__TASK ITEM__.
Of the lines in the data below, write out exactly those from the one holding "appreciation for the written word." through the one holding "captures the golden age of", both included.

__DATASET RECORDS__.

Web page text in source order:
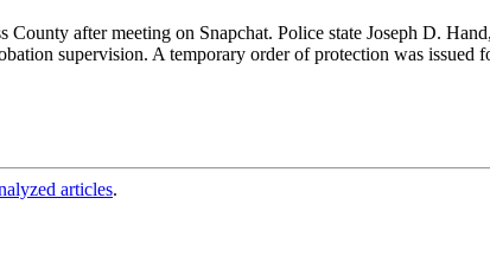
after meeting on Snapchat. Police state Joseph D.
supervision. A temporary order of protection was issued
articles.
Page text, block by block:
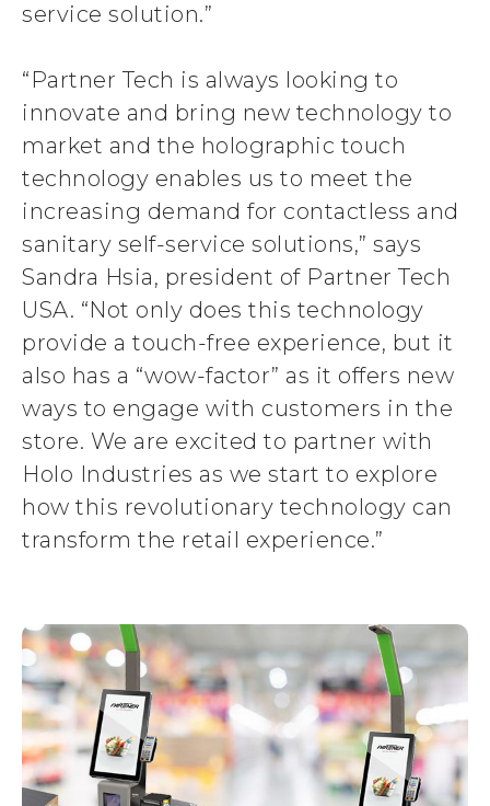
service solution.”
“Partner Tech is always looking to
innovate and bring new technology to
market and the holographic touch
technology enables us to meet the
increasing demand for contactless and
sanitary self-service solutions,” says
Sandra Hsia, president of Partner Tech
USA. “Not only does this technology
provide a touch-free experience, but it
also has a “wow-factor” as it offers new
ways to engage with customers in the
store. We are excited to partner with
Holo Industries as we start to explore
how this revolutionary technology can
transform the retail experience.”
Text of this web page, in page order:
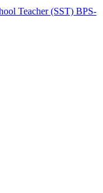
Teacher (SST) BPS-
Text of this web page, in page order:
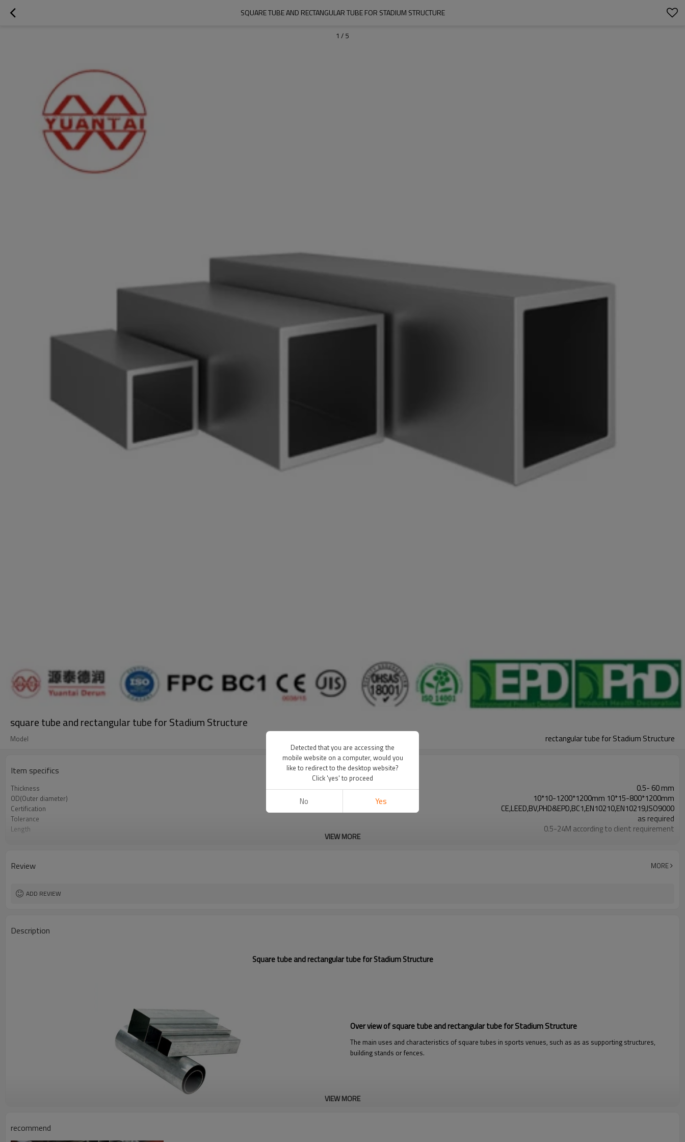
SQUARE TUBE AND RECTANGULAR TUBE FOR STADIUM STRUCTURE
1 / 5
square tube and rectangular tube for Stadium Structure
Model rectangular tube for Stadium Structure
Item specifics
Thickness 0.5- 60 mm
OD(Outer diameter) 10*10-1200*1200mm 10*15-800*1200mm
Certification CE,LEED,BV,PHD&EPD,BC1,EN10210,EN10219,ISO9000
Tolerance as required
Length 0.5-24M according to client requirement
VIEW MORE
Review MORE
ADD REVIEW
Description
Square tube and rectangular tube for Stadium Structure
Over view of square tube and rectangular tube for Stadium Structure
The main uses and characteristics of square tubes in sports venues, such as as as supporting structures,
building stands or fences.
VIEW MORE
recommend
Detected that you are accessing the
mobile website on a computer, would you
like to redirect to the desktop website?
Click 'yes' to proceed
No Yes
...
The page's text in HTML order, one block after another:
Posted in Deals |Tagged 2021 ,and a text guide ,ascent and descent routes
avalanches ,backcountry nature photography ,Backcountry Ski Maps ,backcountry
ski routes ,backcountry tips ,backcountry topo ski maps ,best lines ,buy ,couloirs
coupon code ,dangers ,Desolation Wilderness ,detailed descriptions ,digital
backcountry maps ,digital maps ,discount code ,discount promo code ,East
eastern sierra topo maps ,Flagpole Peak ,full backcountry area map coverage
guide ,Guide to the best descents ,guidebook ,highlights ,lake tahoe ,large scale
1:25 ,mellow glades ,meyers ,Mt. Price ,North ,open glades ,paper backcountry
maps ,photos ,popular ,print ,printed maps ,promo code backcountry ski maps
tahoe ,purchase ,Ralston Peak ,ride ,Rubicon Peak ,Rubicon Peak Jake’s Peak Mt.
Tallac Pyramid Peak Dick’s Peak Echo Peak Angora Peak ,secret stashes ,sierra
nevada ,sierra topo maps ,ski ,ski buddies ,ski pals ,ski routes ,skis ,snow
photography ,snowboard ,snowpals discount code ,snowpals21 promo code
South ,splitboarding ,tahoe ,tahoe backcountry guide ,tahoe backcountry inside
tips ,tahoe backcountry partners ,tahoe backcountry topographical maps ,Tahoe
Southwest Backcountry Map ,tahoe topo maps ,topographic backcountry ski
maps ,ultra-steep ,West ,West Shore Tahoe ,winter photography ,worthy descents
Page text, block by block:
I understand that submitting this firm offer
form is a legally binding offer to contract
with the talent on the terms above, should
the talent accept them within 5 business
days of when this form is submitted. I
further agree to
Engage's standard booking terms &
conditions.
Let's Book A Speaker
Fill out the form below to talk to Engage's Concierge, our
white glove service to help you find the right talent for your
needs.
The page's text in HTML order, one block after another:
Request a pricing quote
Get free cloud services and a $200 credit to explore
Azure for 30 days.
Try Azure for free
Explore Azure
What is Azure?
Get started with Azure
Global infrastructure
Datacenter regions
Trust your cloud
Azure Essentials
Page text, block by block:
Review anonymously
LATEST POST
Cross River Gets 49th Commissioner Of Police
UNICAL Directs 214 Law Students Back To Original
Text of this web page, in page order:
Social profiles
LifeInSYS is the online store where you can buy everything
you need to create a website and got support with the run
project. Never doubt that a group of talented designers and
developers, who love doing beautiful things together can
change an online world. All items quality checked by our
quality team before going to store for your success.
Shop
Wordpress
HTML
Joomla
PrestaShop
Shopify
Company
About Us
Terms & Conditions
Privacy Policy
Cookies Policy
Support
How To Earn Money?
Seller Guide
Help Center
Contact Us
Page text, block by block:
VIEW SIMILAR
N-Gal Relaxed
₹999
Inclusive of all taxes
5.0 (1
* * *
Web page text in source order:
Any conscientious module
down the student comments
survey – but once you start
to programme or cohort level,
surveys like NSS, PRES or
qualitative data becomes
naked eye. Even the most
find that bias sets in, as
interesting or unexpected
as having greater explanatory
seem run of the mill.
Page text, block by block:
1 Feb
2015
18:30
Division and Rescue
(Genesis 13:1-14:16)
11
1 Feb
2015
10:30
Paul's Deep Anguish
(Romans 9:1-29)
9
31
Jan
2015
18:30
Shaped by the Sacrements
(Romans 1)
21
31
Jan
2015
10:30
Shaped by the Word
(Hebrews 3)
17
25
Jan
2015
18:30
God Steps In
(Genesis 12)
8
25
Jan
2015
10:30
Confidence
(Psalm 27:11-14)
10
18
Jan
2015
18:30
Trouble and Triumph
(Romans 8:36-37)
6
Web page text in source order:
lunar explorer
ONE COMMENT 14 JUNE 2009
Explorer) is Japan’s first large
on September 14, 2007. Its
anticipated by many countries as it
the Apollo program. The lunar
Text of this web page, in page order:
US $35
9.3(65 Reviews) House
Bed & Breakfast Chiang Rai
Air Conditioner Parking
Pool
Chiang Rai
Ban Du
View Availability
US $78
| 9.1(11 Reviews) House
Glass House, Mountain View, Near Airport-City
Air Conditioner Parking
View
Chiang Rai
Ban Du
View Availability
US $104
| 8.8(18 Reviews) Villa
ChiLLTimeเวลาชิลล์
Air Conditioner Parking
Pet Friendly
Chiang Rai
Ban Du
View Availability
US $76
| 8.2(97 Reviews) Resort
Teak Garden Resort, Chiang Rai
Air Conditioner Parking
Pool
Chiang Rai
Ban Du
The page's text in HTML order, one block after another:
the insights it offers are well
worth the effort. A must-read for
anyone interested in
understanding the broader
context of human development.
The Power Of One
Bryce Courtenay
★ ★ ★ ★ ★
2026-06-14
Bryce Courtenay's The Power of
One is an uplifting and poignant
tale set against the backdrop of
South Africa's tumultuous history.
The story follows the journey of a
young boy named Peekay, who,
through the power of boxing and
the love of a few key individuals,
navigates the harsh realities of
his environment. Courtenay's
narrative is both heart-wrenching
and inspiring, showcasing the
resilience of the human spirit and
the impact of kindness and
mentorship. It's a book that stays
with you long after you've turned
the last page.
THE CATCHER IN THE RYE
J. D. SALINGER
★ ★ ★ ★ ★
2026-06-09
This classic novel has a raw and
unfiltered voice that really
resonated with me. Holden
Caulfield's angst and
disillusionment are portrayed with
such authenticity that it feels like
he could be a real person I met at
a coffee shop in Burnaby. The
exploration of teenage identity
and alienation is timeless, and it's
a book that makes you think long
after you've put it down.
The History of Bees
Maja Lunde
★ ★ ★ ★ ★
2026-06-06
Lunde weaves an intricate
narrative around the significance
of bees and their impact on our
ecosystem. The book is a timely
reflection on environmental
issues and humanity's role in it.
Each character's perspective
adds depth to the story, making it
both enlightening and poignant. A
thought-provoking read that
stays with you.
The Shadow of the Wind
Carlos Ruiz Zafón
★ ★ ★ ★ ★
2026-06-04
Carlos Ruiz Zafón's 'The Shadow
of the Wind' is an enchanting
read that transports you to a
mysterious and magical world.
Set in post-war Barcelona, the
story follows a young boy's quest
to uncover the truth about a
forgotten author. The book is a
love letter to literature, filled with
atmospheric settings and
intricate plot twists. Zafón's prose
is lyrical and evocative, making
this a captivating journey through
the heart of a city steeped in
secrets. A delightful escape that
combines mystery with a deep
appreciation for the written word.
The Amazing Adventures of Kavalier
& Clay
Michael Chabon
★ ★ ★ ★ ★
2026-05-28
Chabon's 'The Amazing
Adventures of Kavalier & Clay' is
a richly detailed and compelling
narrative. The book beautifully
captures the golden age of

__TASK SOLUTION__.
appreciation for the written word.
The Amazing Adventures of Kavalier
& Clay
Michael Chabon
★ ★ ★ ★ ★
2026-05-28
Chabon's 'The Amazing
Adventures of Kavalier & Clay' is
a richly detailed and compelling
narrative. The book beautifully
captures the golden age of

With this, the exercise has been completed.